Qualche settimana fa Mark Zuckerberg ha detto che non avrebbe cancellato le vignette su Maometto ritenute offensive, ergendo la sua creatura a vessillo di libertà di espressione. La notizia che Facebook ha accolto la richiesta della corte di Ankara di cancellare alcuni post contenenti ironie su Maometto ha scatenato le critiche. Per alcuni è una gaffe, altri hanno usato parole più pesanti. Quel messaggio del fondatore del social network era però riferito alle minacce dei fondamentalisti, non alle leggi degli stati.

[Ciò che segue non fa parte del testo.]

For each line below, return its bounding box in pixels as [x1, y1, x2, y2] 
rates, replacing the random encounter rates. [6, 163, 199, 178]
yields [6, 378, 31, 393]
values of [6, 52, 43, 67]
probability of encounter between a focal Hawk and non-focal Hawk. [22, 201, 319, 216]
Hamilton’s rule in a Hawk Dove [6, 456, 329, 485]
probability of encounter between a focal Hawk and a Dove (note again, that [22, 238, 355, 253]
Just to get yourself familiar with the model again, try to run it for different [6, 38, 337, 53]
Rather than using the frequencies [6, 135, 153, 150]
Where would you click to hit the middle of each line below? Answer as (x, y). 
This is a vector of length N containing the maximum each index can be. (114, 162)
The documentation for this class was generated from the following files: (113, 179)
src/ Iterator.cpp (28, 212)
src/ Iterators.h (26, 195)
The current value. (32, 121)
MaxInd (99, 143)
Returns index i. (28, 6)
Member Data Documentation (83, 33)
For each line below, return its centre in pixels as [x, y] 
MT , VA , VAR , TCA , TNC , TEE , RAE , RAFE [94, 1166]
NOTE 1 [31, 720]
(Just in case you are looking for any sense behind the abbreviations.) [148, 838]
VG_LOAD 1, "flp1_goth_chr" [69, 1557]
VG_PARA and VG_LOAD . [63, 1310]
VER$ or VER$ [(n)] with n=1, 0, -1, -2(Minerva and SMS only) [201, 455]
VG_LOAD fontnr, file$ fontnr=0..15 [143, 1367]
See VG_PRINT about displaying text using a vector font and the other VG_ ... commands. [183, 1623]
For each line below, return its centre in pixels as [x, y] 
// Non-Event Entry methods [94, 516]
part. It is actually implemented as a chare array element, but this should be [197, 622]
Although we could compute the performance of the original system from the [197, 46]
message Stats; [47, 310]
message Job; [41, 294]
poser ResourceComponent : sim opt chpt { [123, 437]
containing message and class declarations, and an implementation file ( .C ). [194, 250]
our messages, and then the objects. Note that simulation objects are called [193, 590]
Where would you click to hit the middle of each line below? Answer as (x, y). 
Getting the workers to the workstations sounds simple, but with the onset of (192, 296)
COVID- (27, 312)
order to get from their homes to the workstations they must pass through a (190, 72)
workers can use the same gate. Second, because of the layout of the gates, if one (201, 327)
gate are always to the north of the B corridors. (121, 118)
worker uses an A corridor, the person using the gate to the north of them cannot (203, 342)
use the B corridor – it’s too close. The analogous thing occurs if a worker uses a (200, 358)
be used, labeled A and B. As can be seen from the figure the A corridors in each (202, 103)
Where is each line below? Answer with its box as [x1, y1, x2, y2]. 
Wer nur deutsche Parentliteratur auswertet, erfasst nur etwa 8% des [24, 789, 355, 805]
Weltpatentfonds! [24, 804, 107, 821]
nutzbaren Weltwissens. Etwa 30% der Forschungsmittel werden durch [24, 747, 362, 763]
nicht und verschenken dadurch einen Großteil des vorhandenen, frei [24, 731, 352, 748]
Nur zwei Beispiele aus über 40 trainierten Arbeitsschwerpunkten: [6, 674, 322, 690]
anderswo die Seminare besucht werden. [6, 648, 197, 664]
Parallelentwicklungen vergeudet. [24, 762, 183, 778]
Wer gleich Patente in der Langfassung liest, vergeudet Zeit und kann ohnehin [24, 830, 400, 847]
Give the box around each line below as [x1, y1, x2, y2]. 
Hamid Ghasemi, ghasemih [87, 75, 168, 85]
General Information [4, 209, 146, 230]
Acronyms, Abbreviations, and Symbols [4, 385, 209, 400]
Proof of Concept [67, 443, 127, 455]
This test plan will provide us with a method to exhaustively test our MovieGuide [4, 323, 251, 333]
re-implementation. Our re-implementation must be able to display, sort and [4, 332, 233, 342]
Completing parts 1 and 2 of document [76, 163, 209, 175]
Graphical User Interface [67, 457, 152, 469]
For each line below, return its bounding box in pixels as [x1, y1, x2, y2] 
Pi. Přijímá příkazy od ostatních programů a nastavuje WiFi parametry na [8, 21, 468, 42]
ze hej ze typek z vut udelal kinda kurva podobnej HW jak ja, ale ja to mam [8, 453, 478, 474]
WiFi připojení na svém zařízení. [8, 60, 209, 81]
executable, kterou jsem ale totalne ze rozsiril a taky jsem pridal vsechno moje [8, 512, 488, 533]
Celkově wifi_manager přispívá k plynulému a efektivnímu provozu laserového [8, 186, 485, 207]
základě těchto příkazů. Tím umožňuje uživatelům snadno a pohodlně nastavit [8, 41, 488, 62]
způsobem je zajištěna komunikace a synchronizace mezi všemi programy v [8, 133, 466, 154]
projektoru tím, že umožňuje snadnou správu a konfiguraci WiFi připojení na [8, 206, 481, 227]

Le parole di Zuckerberg all’indomani degli attentati parigini erano state accolte con qualche perplessità. Difficile non pensare ai tanti casi nei quali Facebook è soggetto alle restrizioni dei paesi in cui opera, come in Cina, Russia, Pakistan: migliaia sono le richieste che Facebook riceve da questi paesi (1893 censure soltanto in Turchia nel 2014) che hanno norme molto diverse da quelle comunemente accettate nei paesi europei, ma che rappresentano mercati e porzioni di mondo nei quali nessuna web company accetterebbe mai di essere esclusa. Allora perché stupirsi? Forse quel messaggio è stato equivocato. Zuck aveva raccontato l’episodio delle minacce ricevute da estremisti religiosi proprio per distinguere i gruppi di pressione indebita dalle leggi nazionali. Anche se, nella foga retorica di quel post, c’è un passaggio che ora sta pagando caro nei commenti degli opinion maker.
We follow the laws in each country, but we never let one country or group of people dictate what people can share across the world.
Facebook e le democrazie
«Noi seguiamo la legge in ogni nazione, ma non lasciamo che una nazione o un gruppo di persone dettino ciò che la gente può condividere a livello internazionale». Questa frase è in contraddizione con la testa abbassata da Facebook in Turchia, dove il tribunale di Ankara ha chiesto e ottenuto la cancellazione di vignette offensive, tra le quali anche quelle di Charlie Hebdo. Eppure considerando la premessa della frase, dunque più importante dell’affermazione successiva che è subordinata, si comprende meglio il pensiero di Zuckerberg e soprattutto si capisce come le critiche che ha ricevuto siano piuttosto superficiali.
Basterebbe immaginare cosa accadrebbe se Facebook ignorasse una ingiunzione di un tribunale italiano: tutti punterebbero il dito contro un potere ormai fuori controllo che si comporta come un impero; senza il rispetto delle sovranità e considerando la potenza economica di cui dispongono, queste web company costituirebbero un nuovo ordine. Visto dunque che la Turchia è un paese con libere elezioni e leggi riconosciute, se i tribunali turchi chiedono qualcosa a Facebook è corretto che il sito acconsenta e rispetti la richiesta. Certo, la minaccia di oscuramento è un bell’incentivo e non depone a favore del coraggio della società californiana né del suo impegno per i diritti civili nel mondo.
Forse l’equivoco è tutto qui, non è compito di Facebook migliorare le democrazie (con tutto il portato arbitrario e tipicamente occidentale di questo pensiero) né tantomeno sostituirsi alle leggi e alle costituzioni. Zuckerberg non ha sbagliato a rispettare la richiesta di Ankara, né ad aver puntualizzato a suo tempo con quel post a proposito di cosa pensava dei fondamentalisti. L’errore vero è lo storytelling di queste multinazionali, che si dipingono come esportatrici di libertà di espressione e promotrici di un miglioramento delle condizioni di vita delle persone in tutto il mondo.
Una narrazione che mostra tutta la sua cedevolezza.